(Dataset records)
##############################
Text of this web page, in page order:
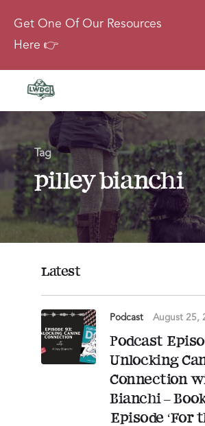
Get One Of Our Resources
Here 👉
About
Contact
Login
Tag
pilley bianchi
Latest
Podcast August 25,
Podcast
Unlocking
Connection
Bianchi –
Episode ‘For
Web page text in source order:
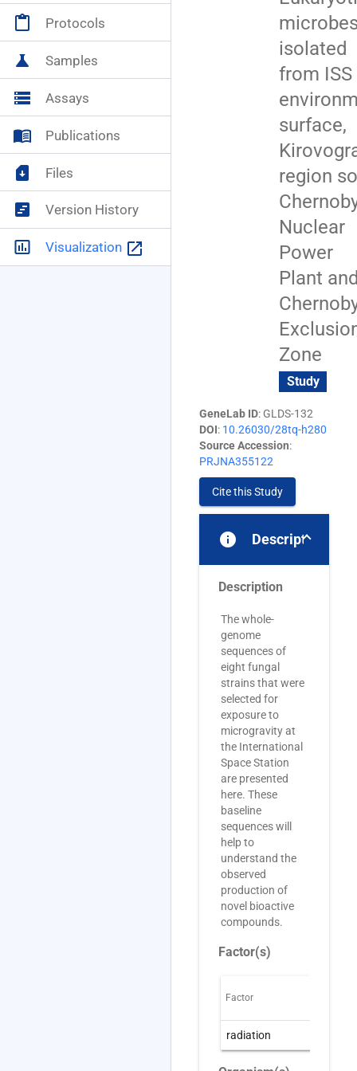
##############################
• **Your assignment**
Print every entry above again, exactly as written. Leave the images out.

• **Task answer**
Text of this web page, in page order:
Get One Of Our Resources
Here 👉
About
Contact
Login
Tag
pilley bianchi
Latest
Podcast August 25,
Podcast
Unlocking
Connection
Bianchi –
Episode ‘For
Web page text in source order:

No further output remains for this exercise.